→ **Problem requirements**
Your answer should consist solely of the lines from the one containing "What do you" through the end of the entries below, duplicated exactly.

→ **Data for this task**
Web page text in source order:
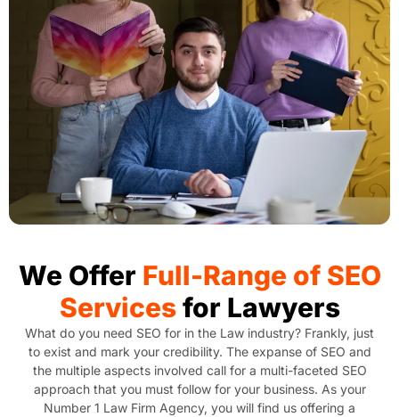
We Offer Full-Range of SEO
Servicesfor Lawyers
What do you need SEO for in the Law industry? Frankly, just
to exist and mark your credibility. The expanse of SEO and
the multiple aspects involved call for a multi-faceted SEO
approach that you must follow for your business. As your
Number 1 Law Firm Agency, you will find us offering a

→ **Answer section**
What do you need SEO for in the Law industry? Frankly, just
to exist and mark your credibility. The expanse of SEO and
the multiple aspects involved call for a multi-faceted SEO
approach that you must follow for your business. As your
Number 1 Law Firm Agency, you will find us offering a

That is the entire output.